Y aun así, a pesar de su maldad, la figura de Antonio Salieri, o mejor dicho su representación ficticia en el cine, acaba por resultarnos entrañable. Despierta un sentimiento de piedad y de condescendencia por su inevitable desgracia. Salieri es el paradigma del mediocre, del infeliz que anhela con tanta fuerza el don artístico de su rival que termina por volverse loco. Es tal el amor y el odio que siente por Mozart que se imagina sepultado en vida cuando éste fallece. No sabe vivir sin él, sin su referencia, e intenta el suicidio. Finalmente, su obsesión le lleva a un manicomio de Viena, donde recibe la visita de un joven sacerdote, que, para su mayor desgracia, acaba confundiendo sus piezas con las de Mozart.

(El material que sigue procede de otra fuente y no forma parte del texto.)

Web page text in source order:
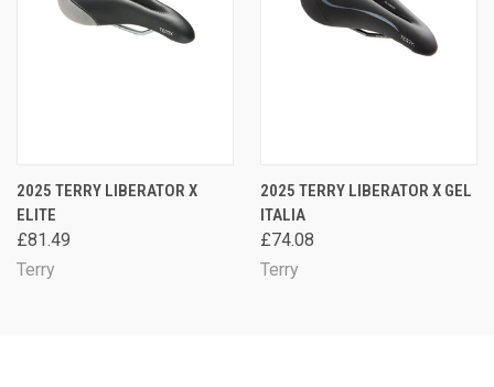
2025 TERRY LIBERATOR X
ELITE
£81.49
Terry
2025 TERRY LIBERATOR X GEL
ITALIA
£74.08
Terry

Al menos, al final de la película, hay un momento para la redención de Salieri. En el diálogo último con el sacerdote, el músico italiano se confiesa como el santo patrón de los mediocres, y en su salida por los pasillos del psiquiátrico grita a los locos: "¡Yo os absuelvo, mediocres del mundo!". Para Salieri, la música representa la culminación artística del ser humano y es, a sus ojos, un regalo concedido por Dios. Por ello, su rebeldía no se dirige tanto hacia Mozart, sino hacia Jesucristo, cuyo crucifijo acaba lanzando a la hoguera. Su concepción del arte tiene un fundamento divino, influido más por la fe o la inspiración que por el trabajo. En cambio, el camino de Mozart hacia la belleza es el de la constancia, el de la composición y el estudio pertinaz, agotador, que le lleva incluso a apartarse de todo, hasta de su familia, para conseguir sus objetivos. Razón por la cual uno haya sido ignorado en los manuales de música, y el otro sea venerado.
Por más que Amadeus sea una ficción, que en poco se corresponde con lo sucedido en la realidad (pues apenas se trataron Mozart y Salieri), no deja de ser bella su parábola. E, incluso, por más que nos resulte perversa la actitud de Salieri, no deja de ser cercana su postura. El odio, el rencor o la envidia son objetos de nuestro equipaje cotidiano. De ahí que su mediocridad, cuando se trata de un fin tan elevado como es la perfección artística, nos parezca entrañable. Genios como Mozart han existido pocos, a pesar de que algunos se sueñen como tales. Por eso, creo que va siendo hora de tratar con piedad a estos malaventurados mediocres. Yo también te absuelvo, Antonio Salieri.